--- TASK INPUTS ---

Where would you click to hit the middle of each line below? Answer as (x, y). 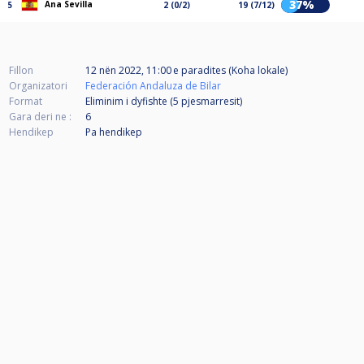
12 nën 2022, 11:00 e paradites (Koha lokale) (186, 71)
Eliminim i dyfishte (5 (133, 102)
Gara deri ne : (40, 117)
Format (26, 102)
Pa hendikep (114, 132)
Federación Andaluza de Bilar (153, 86)
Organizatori (38, 86)
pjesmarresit (210, 102)
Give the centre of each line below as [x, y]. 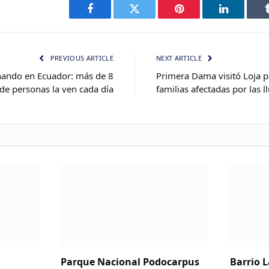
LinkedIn [242, 17]
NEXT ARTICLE [180, 58]
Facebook [110, 17]
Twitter [149, 17]
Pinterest [197, 17]
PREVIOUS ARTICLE [81, 58]
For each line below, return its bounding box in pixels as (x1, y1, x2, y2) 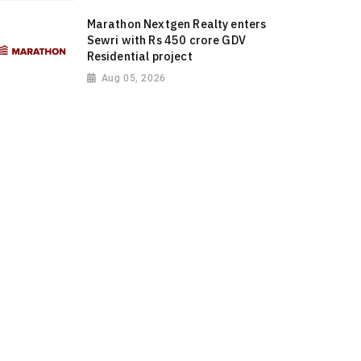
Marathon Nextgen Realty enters (86, 16, 267, 32)
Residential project (86, 48, 193, 64)
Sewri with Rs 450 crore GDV (86, 32, 246, 48)
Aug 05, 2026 (101, 72, 166, 84)
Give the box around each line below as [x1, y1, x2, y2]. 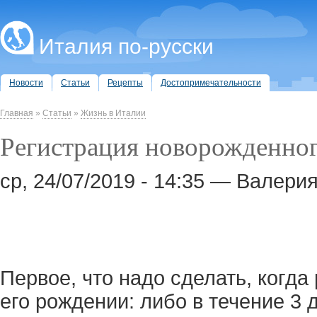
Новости [9, 78, 43, 88]
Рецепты [108, 78, 143, 88]
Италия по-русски [39, 35, 214, 58]
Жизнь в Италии [81, 108, 146, 118]
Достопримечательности [161, 78, 261, 88]
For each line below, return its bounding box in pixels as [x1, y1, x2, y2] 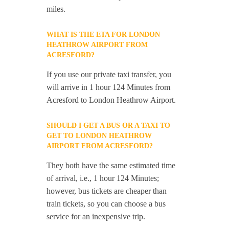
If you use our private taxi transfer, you [47, 70, 172, 79]
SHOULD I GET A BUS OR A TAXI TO [47, 122, 171, 129]
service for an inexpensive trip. [47, 212, 146, 221]
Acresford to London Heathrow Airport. [47, 96, 176, 104]
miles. [47, 5, 66, 13]
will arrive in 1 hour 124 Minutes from [47, 83, 171, 91]
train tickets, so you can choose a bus [47, 199, 166, 208]
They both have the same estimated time [47, 161, 176, 170]
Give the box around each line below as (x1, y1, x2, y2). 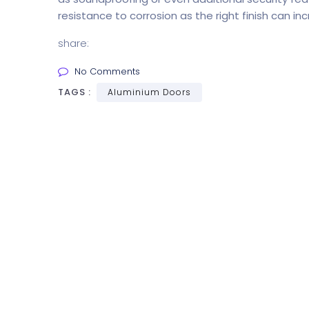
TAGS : (58, 86, 94, 99)
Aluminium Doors (108, 86, 191, 98)
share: (58, 36, 89, 50)
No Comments (74, 65, 140, 78)
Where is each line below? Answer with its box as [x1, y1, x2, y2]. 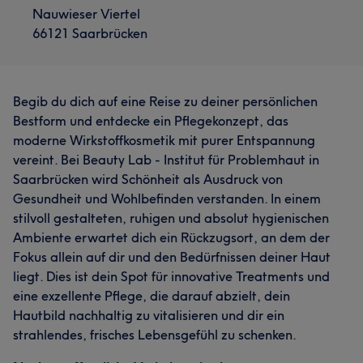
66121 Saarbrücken [32, 25, 147, 41]
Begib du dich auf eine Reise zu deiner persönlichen [13, 93, 318, 109]
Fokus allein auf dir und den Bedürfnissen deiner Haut [13, 249, 331, 265]
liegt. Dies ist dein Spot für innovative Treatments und [13, 268, 330, 284]
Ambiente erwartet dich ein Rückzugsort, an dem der [13, 229, 330, 246]
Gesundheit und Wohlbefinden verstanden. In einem [13, 190, 321, 207]
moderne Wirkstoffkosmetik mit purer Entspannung [13, 132, 315, 148]
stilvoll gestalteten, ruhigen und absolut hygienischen [13, 210, 329, 226]
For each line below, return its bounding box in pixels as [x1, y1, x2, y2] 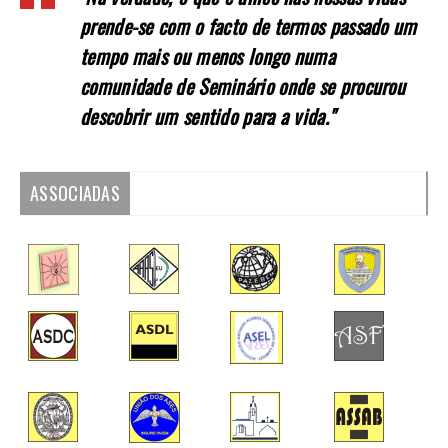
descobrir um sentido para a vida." [80, 101, 335, 132]
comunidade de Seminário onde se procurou [80, 71, 405, 102]
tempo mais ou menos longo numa [80, 41, 336, 72]
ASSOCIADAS [30, 180, 120, 207]
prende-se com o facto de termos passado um [80, 11, 417, 42]
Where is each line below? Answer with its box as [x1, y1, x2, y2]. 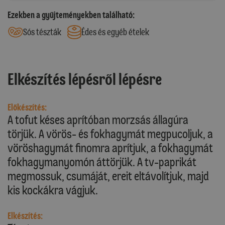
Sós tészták [23, 26, 61, 38]
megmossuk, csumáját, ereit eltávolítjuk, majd [8, 169, 209, 184]
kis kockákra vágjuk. [8, 183, 98, 198]
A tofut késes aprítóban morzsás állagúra [8, 113, 188, 128]
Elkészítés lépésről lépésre [8, 70, 162, 89]
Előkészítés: [8, 102, 47, 114]
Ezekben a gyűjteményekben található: [8, 9, 135, 21]
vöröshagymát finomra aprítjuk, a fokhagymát [8, 141, 213, 156]
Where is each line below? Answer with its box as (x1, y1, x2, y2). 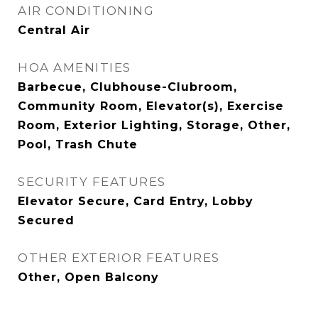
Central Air (18, 23, 90, 37)
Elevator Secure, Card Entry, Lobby (18, 194, 253, 208)
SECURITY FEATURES (18, 175, 166, 189)
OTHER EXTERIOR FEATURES (18, 251, 220, 265)
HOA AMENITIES (18, 60, 131, 75)
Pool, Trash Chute (18, 138, 138, 151)
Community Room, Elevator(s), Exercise (18, 99, 284, 113)
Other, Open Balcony (18, 270, 159, 284)
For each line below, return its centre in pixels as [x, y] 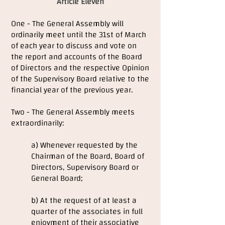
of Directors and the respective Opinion [80, 68]
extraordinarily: [37, 123]
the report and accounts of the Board [77, 57]
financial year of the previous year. [72, 90]
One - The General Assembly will [67, 24]
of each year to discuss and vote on [74, 46]
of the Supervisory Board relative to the [80, 79]
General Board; [57, 178]
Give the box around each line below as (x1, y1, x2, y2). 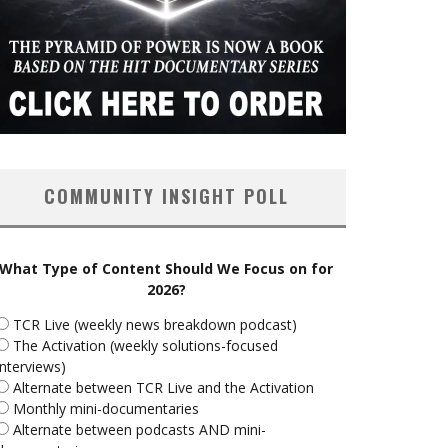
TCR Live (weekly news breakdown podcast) (13, 315, 297, 334)
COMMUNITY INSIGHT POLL (43, 183, 289, 209)
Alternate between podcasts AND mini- (13, 420, 266, 439)
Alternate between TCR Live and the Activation (13, 378, 314, 397)
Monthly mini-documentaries (13, 399, 199, 418)
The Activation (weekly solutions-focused (13, 336, 278, 355)
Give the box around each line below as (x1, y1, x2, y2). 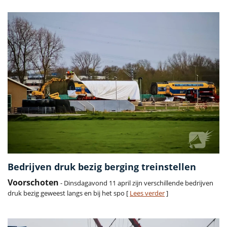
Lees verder (130, 188, 165, 198)
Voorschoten (8, 176, 59, 188)
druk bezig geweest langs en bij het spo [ (8, 188, 130, 198)
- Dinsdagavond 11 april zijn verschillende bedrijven (59, 178, 213, 187)
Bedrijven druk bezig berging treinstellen (8, 160, 196, 173)
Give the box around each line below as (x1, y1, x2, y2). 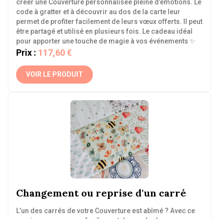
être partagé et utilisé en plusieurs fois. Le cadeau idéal (16, 27, 193, 35)
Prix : (16, 47, 36, 58)
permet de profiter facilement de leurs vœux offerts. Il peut (16, 18, 202, 25)
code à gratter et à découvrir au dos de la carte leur (16, 8, 180, 16)
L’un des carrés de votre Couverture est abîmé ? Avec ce (16, 207, 195, 215)
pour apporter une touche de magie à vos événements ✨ (16, 37, 197, 45)
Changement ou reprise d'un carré (16, 187, 186, 199)
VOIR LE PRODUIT (26, 70, 83, 78)
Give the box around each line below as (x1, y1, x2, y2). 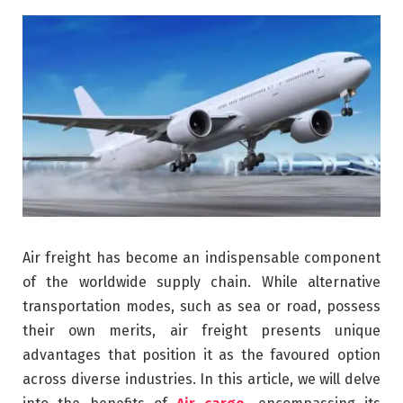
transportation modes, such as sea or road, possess (22, 297, 381, 315)
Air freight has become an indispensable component (22, 248, 381, 266)
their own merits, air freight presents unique (22, 321, 381, 339)
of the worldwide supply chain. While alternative (22, 273, 381, 291)
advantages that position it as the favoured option (22, 345, 381, 363)
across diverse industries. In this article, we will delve (22, 370, 381, 388)
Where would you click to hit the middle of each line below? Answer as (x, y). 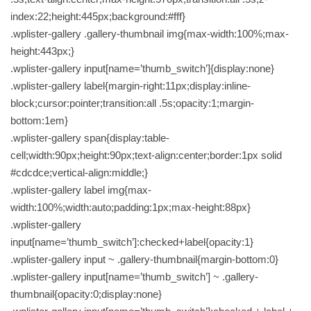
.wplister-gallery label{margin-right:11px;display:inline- (131, 86)
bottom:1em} (39, 121)
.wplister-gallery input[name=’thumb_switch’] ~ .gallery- (134, 277)
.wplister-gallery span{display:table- (90, 138)
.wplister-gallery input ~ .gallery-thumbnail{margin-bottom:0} (144, 260)
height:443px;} (42, 51)
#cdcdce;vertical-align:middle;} (79, 173)
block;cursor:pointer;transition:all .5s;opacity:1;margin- (132, 103)
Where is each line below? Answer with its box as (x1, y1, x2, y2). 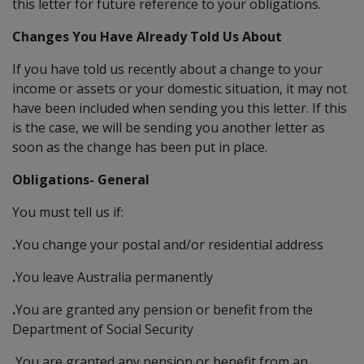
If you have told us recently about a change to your (12, 59, 323, 78)
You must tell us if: (12, 202, 123, 221)
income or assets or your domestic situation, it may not (12, 79, 347, 97)
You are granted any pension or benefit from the (15, 300, 313, 318)
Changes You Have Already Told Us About (12, 27, 282, 45)
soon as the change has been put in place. (12, 137, 267, 156)
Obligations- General (12, 170, 149, 188)
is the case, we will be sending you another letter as (12, 118, 325, 136)
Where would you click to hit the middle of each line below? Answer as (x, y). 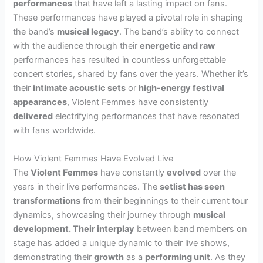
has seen (206, 186)
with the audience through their (77, 46)
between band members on (191, 229)
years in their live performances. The (87, 186)
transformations (47, 200)
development (41, 229)
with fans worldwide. (55, 131)
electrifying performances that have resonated (146, 117)
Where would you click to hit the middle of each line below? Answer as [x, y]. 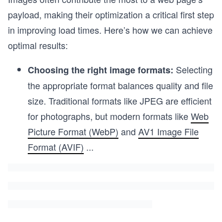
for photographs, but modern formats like [109, 116]
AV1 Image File [168, 131]
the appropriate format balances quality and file [120, 85]
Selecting [194, 69]
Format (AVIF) [56, 147]
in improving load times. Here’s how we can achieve [110, 30]
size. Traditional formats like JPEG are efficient [120, 101]
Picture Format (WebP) [73, 131]
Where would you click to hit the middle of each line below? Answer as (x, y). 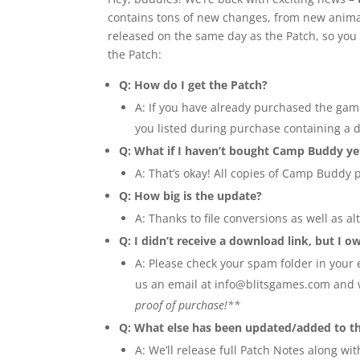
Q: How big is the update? (192, 196)
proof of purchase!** (188, 305)
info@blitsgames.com (273, 284)
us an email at (175, 284)
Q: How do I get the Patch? (194, 85)
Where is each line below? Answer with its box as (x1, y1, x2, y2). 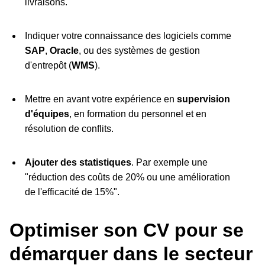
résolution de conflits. (24, 124, 114, 134)
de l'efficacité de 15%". (24, 187, 119, 198)
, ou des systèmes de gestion (78, 46, 200, 56)
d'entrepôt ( (24, 60, 72, 71)
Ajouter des (24, 157, 77, 168)
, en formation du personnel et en (69, 109, 206, 119)
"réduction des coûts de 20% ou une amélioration (24, 172, 230, 183)
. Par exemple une (131, 157, 208, 168)

---

- _EXERCISE INSTRUCTIONS_
Everything from the line with "You are granted" down to the line with "between band members on (191, 229)" in the data above should be copied exactly, with both end lines kept and the pictures left out.

- _RESPONSE FOR THIS EXERCISE_
You are granted any pension or benefit from the (15, 300, 313, 318)
Changes You Have Already Told Us About (12, 27, 282, 45)
soon as the change has been put in place. (12, 137, 267, 156)
Obligations- General (12, 170, 149, 188)
is the case, we will be sending you another letter as (12, 118, 325, 136)
Where would you click to hit the middle of each line below? Answer as (x, y). 
has seen (206, 186)
with the audience through their (77, 46)
between band members on (191, 229)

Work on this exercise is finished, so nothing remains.